# Entertainment Forum > Classic Television >  Charmed

## Alisha

Does anyone else watch this? Iv been watching this for almost seven years (right from the first episode) and its great but I prefered it when Prue was alive but its still great entertainment.  :Smile:

----------


## emseyd

yeah i watch it too and definatley prefered prue to paige although my fave character is phoebe.  i was gutted that she and cole couldn't make things work.   :Sad:

----------


## crystalsea

Hi Guys

Yeah I love the programme, I like both.  I am pleased that they are finally releasing the dvd/videos for the first series.

If you would like to find spoilers for this, type in Charmed Spoilers, you can get detailed episode by episode, that way you never miss out.

Enjoy
Crystal 

p.s. could do with a smilie with a witches hat on for this site (lol)

----------


## Claire

Prue was my favourite character but I still watch the show.

----------


## wikcik

phoebe is my fave and i loved cole - even though he was evil, i loved him

----------


## Layne

I love Charmed, i've seen nearly every episode and i'm loving the new ones!!!!

Luv ya all
Layne
xxx

----------


## daisy38

I'm watching the old one's at the mo on LivingTV. I prefer them with Prue but some of the stories are better when paige is in it!  :Big Grin:

----------


## chamone256

I Love Piper. shes so sarcastic and funny. I've only been watching charmed a month or two and i love it already.  :Smile:   :Cheer:   :Bow:   :Rotfl:

----------


## Alisha

> I Love Piper. shes so sarcastic and funny. I've only been watching charmed a month or two and i love it already.


I agree. Piper is my favourate too. She is fab and I love her sense of humour.

You can catch all the old ones on liveing but there are two episodes a day. When they run out, they usually go back to the begining anyway.  :Smile:

----------


## Luna

Is this not supposed to be the last series???

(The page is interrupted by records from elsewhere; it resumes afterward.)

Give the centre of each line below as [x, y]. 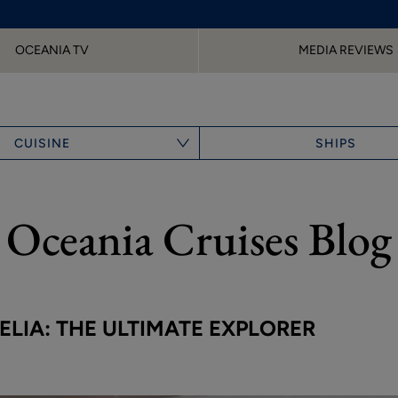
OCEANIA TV [52, 51]
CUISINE [43, 144]
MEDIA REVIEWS [346, 51]
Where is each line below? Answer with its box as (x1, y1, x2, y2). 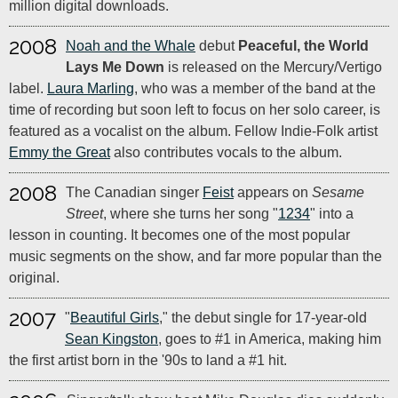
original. (9, 270, 60, 285)
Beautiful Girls (70, 310, 159, 325)
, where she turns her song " (103, 206, 278, 221)
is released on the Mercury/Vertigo (164, 60, 382, 75)
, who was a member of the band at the (134, 81, 376, 96)
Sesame (312, 185, 364, 200)
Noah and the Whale (66, 38, 195, 53)
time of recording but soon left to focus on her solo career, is (9, 102, 380, 117)

I hope not, been watching it right from the start and still loving it   :Lol:

----------


## *_*Smile*_*

i knew Christy was evil but i never realised she was that evil to lie to Billie i actully believed her i was expecting her to turn evil! the wedding was sweet and bless Wyatt he looked so cute!!

----------


## *_*Smile*_*

hey guys! i haven't been on here in ages!! my computer broke and took like a month to get fixed!! aargh! anyhows, what did people think of the final episode?? :Searchme:

----------


## *-Rooney-*

would you believe it i missed the last 2 episodes

----------


## *_*Smile*_*

omg! no way lucky for you they're showing them all again on saturday although you got ages to wait!!

----------


## *-Rooney-*

i know and i totally love charmed i even set up charmed quizzes on here lol not many do it though

----------


## *_*Smile*_*

me and my friend are totally obsessed we spend all our time on charmed sites and stuff we've got lloads of the music and stuff too! i don't hink i can do your quizzes

----------


## Luna

moving to memory lane as this show has now ended.... :Crying:

----------


## Abbie

Im so annoyed i didnt watch much of the final sereis and i dont even know why.

----------


## angel-emm

The last serise started on Channel 4 a few Sundays ago.

----------


## *-Rooney-*

well now its moved to memory lane id love to hear other peoples opinions.
whats everyones favorite episodes......


p.s has anyone saw the new charmed mag that has been brought out,theres a free dvd with everyone

----------